A enfermeira obrigou-me a levantar. Como? Com dor de cabeça, falta de ar, tonto, só consegui sair carregado por ela e por Ana. As duas me botaram sentado numa cadeira de fórmica. Às dezessete horas, Ana iniciou os preparativos preliminares para a operação (marcada para as vinte e uma e trinta). Nesse momento, entrou uma atendente trazendo uma bandeja com alguns pratos e colocou-a na minha frente:
- o senhor não vai comer? Levantei a tampa: arroz, verduras, batata frita, uma coxinha de galinha.
- Não, obrigado. Já almocei.
- Isso é o jantar.

Ah, sim, desculpe - disse conferindo o relógio. - Meu relógio parou... Estou certo que ainda são cinco horas. Que horas são para eu acertar o meu?
- Cinco horas.
- Cinco horas? Jantar às cinco? Não, obrigado - a atendente foi saindo; chamei na porta: - por favor, você pode me dizer a que horas servem o almoço? É que só acordo depois das oito. Talvez precise botar o despertador.

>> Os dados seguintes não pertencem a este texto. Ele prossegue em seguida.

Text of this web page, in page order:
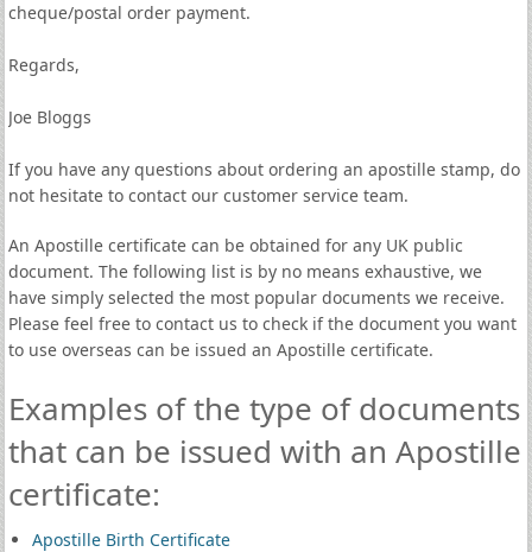
cheque/postal order payment.
Regards,
Joe Bloggs
If you have any questions about ordering an apostille stamp, do
not hesitate to contact our customer service team.
An Apostille certificate can be obtained for any UK public
document. The following list is by no means exhaustive, we
have simply selected the most popular documents we receive.
Please feel free to contact us to check if the document you want
to use overseas can be issued an Apostille certificate.
Examples of the type of documents
that can be issued with an Apostille
certificate:
Apostille Birth Certificate
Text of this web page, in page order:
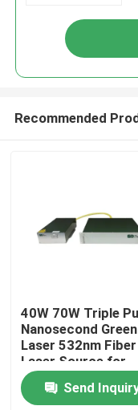
Home
Recommended
40W 70W Triple
Nanosecond Green
Laser 532nm Fiber
Laser Source for
Photovoltaic
rocessing
Send
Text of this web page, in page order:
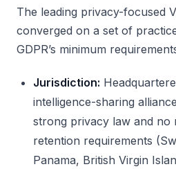
The leading privacy-focused
converged on a set of
GDPR’s minimum
Jurisdiction:
intelligence-sharing
strong privacy law and no
retention requirements
Panama, British Virgin
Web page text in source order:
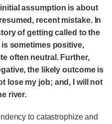
assumption is about
recent mistake. In
of getting called to the
sometimes positive,
often neutral. Further,
the likely outcome is
lose my job; and, I will not
river.
to catastrophize and
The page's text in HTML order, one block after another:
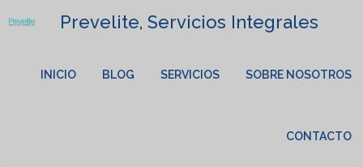
Prevelite, Servicios Integrales
INICIO BLOG SERVICIOS SOBRE NOSOTROS
CONTACTO
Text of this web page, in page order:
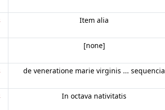
Item alia
[none]
de veneratione marie virginis ... sequencia
In octava nativitatis
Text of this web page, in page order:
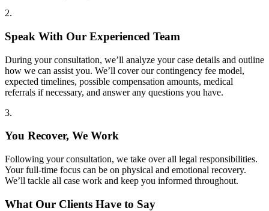
2.
Speak With Our Experienced Team
During your consultation, we’ll analyze your case details and outline
how we can assist you. We’ll cover our contingency fee model,
expected timelines, possible compensation amounts, medical
referrals if necessary, and answer any questions you have.
3.
You Recover, We Work
Following your consultation, we take over all legal responsibilities.
Your full-time focus can be on physical and emotional recovery.
We’ll tackle all case work and keep you informed throughout.
What Our Clients Have to Say
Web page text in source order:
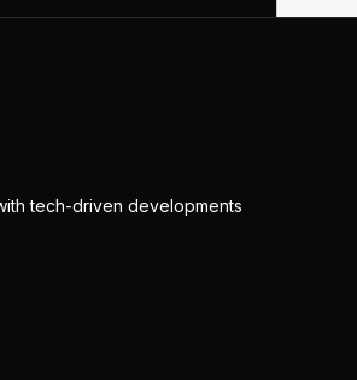
tech-driven developments
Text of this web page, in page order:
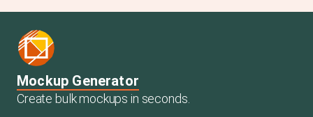
Mockup Generator
Create bulk mockups in seconds.

Ana deitou-se para repousar enquanto aguardava o momento de seguir para a sala de cirurgia. Passando mal, muito mal, tentei fazer o mesmo. Olhei ao redor e não vi outra cama. Será que o acompanhante além de jantar às cinco horas, tem que dormir em pé? Ana me apontou um sofá que virava cama.

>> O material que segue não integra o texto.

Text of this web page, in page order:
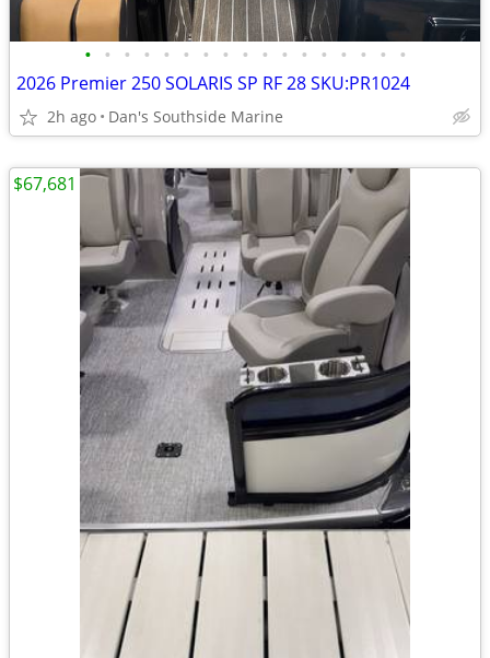
• • • • • • • • • • • • • • • • •
2026 Premier 250 SOLARIS SP RF 28 SKU:PR1024
2h ago Dan's Southside Marine
$67,681
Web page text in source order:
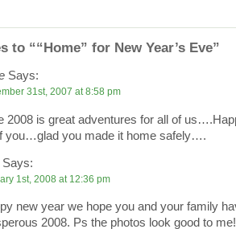
to ““Home” for New Year’s Eve”
Says:
31st, 2007 at 8:58 pm
2008 is great adventures for all of
you…glad you made it home safely….
Says:
1st, 2008 at 12:36 pm
new year we hope you and your family
2008. Ps the photos look good to me!
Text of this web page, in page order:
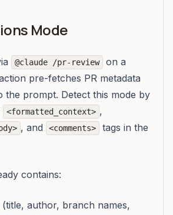
Mode
@claude /pr-review
on a
pre-fetches PR metadata
the prompt. Detect this mode by
<formatted_context> ,
, and <comments>
tags in the
contains:
(title, author, branch names,
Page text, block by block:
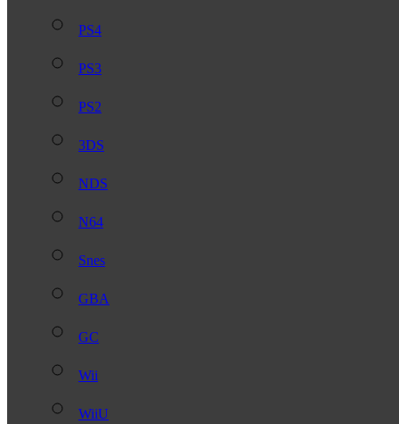
PS4
PS3
PS2
3DS
NDS
N64
Snes
GBA
GC
Wii
WiiU

Será que dá para você armar pra mim, Ana? Estou passando tão mal. Não me agüento em pé.
O sofá, quebrado, só abria de um lado. Acompanhante, pensei, é tratado como a mosca do cavalo do bandido. Tive que me ajeitar, para caber no sofá, como uma Calói dobrável. Ficamos ali os dois deitados, em silêncio. De vez em quando, passando mal, pedia a Ana para pegar um copo de água, para fechar a cortina. Às vinte e trinta entraram no quarto o médico, seu auxiliar e o anestesistas, todos da Aeronáutica (Ana foi operada por uma junta militar. Aliás, constatei que os militares são muito melhores na medicina do que no poder). Queriam ver como estava a paciente:

- Primeiro aqui, senhores - gritei estirado na cama. - Aqui, por favor. Eu pedi primeiro. Estou sentindo uma fisgada aqui, com vontade de vomitar, o corpo todo me dói... Estou ficando doente aqui nesse hospital.

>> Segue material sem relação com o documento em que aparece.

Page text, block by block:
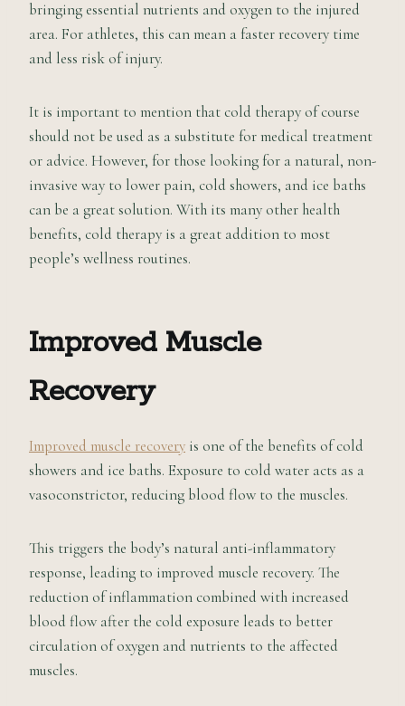
bringing essential nutrients and oxygen to the injured
area. For athletes, this can mean a faster recovery time
and less risk of injury.
It is important to mention that cold therapy of course
should not be used as a substitute for medical treatment
or advice. However, for those looking for a natural, non-
invasive way to lower pain, cold showers, and ice baths
can be a great solution. With its many other health
benefits, cold therapy is a great addition to most
people’s wellness routines.
Improved Muscle
Recovery
Improved muscle recovery is one of the benefits of cold
showers and ice baths. Exposure to cold water acts as a
vasoconstrictor, reducing blood flow to the muscles.
This triggers the body’s natural anti-inflammatory
response, leading to improved muscle recovery. The
reduction of inflammation combined with increased
blood flow after the cold exposure leads to better
circulation of oxygen and nutrients to the affected
muscles.
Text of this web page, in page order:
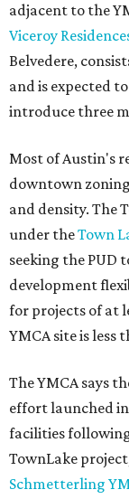
adjacent to the
Viceroy
Belvedere,
and is expected
introduce three
Most of Austin's
downtown
and density. The
under theTown
seeking the PUD
development
for projects of at
YMCA site is less
The YMCA says
effort launched
facilities
TownLake
Schmetterling
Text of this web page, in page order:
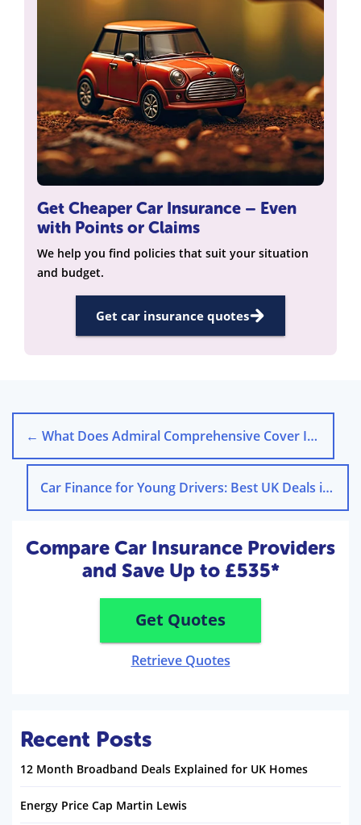
Get Cheaper Car Insurance – Even
with Points or Claims
We help you find policies that suit your situation
and budget.
Get car insurance quotes
← What Does Admiral Comprehensive Cover Include?
Car Finance for Young Drivers: Best UK Deals in 2025
Compare Car Insurance Providers
and Save Up to £535*
Get Quotes
Retrieve Quotes
Recent Posts
12 Month Broadband Deals Explained for UK Homes
Energy Price Cap Martin Lewis
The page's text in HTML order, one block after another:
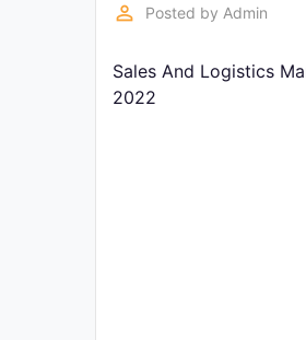
perm_identity Posted by Admin
Sales And Logistics
2022
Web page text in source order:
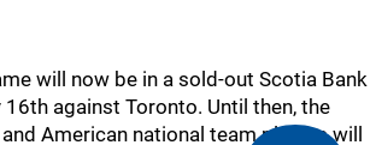
will now be in a sold-out Scotia Bank
16th against Toronto. Until then, the
and American national team players will
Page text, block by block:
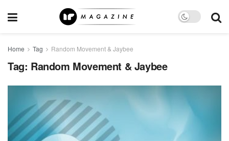
Home Tag Random Movement & Jaybee
Tag: Random Movement & Jaybee
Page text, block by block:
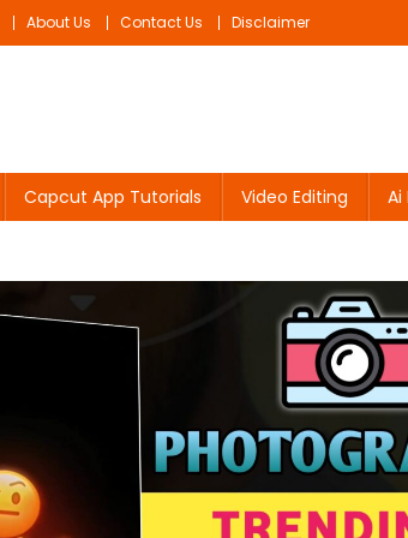
About Us Contact Us Disclaimer
Capcut App Tutorials Video Editing Ai
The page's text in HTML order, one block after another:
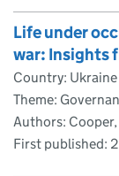
Life under
war: Insights
Country: Ukraine
Theme:
Authors:
First published:
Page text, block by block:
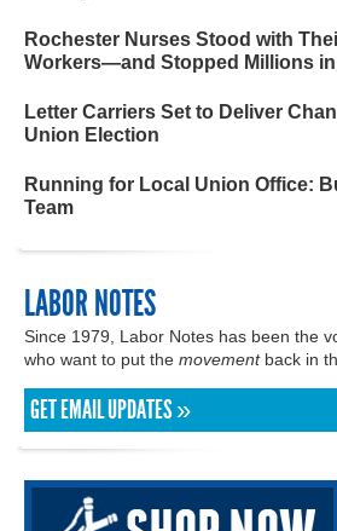
Rochester Nurses Stood with
Workers—and Stopped Millions
Letter Carriers Set to Deliver
Union Election
Running for Local Union Office:
Team
LABOR NOTES
Since 1979, Labor Notes has been the
who want to put the movementback in
GET EMAIL UPDATES »
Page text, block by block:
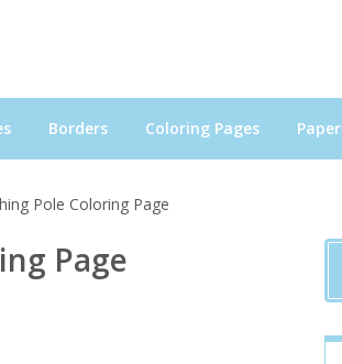
Borders Coloring Pages Paper
Pole Coloring Page
Page
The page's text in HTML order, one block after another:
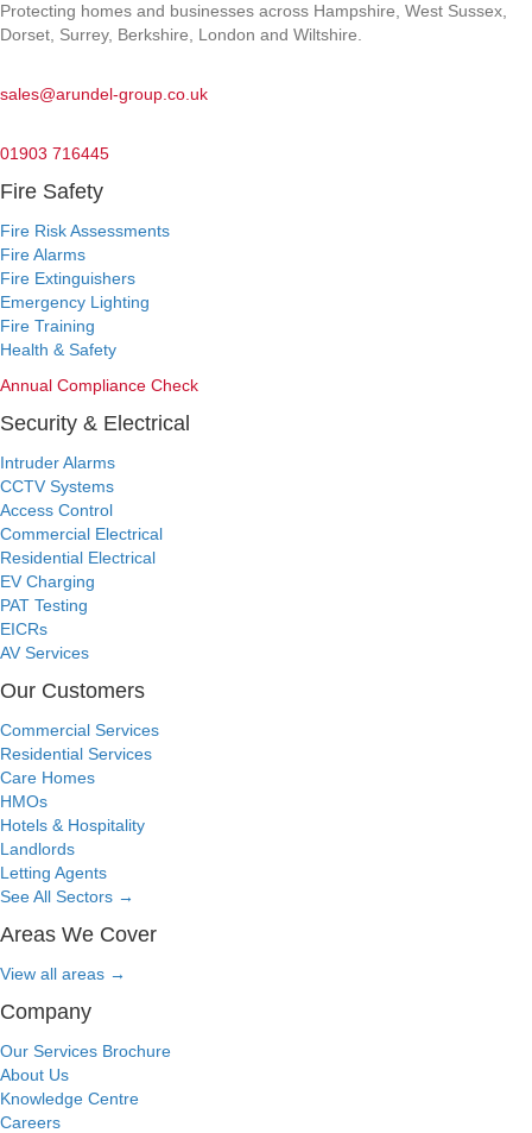
Protecting homes and businesses across Hampshire, West Sussex,
Dorset, Surrey, Berkshire, London and Wiltshire.
sales@arundel-group.co.uk
01903 716445
Fire Safety
Fire Risk Assessments
Fire Alarms
Fire Extinguishers
Emergency Lighting
Fire Training
Health & Safety
Annual Compliance Check
Security & Electrical
Intruder Alarms
CCTV Systems
Access Control
Commercial Electrical
Residential Electrical
EV Charging
PAT Testing
EICRs
AV Services
Our Customers
Commercial Services
Residential Services
Care Homes
HMOs
Hotels & Hospitality
Landlords
Letting Agents
See All Sectors →
Areas We Cover
View all areas →
Company
Our Services Brochure
About Us
Knowledge Centre
Careers
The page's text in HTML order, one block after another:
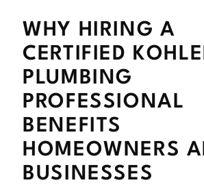
WHY HIRING A
CERTIFIED
PLUMBING
PROFESSIONAL
BENEFITS
HOMEOWNERS
BUSINESSES
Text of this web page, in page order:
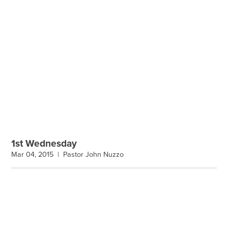
1st Wednesday
Mar 04, 2015 | Pastor John Nuzzo
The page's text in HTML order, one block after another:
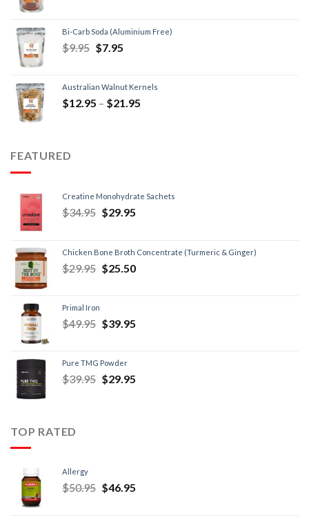
Bi-Carb Soda (Aluminium Free)
$9.95 $7.95
Australian Walnut Kernels
$12.95 – $21.95
FEATURED
Creatine Monohydrate Sachets
$34.95 $29.95
Chicken Bone Broth Concentrate (Turmeric & Ginger)
$29.95 $25.50
Primal Iron
$49.95 $39.95
Pure TMG Powder
$39.95 $29.95
TOP RATED
Allergy
$50.95 $46.95
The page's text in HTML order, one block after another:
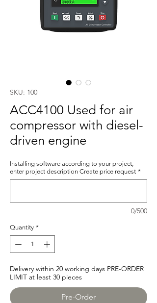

Os médicos me disseram que estava tudo bem. Não acreditei, é claro. Senti que queriam se descartar logo do acompanhante para examinar a paciente. Continuei ali, gemendo, sofrendo horrores, até o momento em que as enfermeiras entraram com a cama de rodinhas para levar Ana. Foi um momento dos mais dramáticos. Agarrei-me como pude na cama. As enfermeiras me empurraram e saíram com Ana. Fui me arrastando pelo corredor, aos gritos:
Socorro! Por favor, não me deixem sozinho neste quarto. Socorro!

Nem vi quando Ana voltou da sala de cirurgia. Estava completamente dopado. Passamos os dois uma noite difícil. Várias vezes fui obrigado a chamar a enfermeira para me acudir. Elas entravam no quarto e quando viam que era para atender o acompanhante, soltavam um muxoxo e se retiravam contrariadas. Um completo desprezo. Dia seguinte, não sei o que seria de mim sem a Ana para me levar ao banheiro, para me dar remédio, para apanhar um copo de água. Felizmente, correu tudo bem.

Ontem, Ana voltou para casa. Eu continuo no hospital. Devo ficar ainda por mais dois dias convalescendo da operação dela.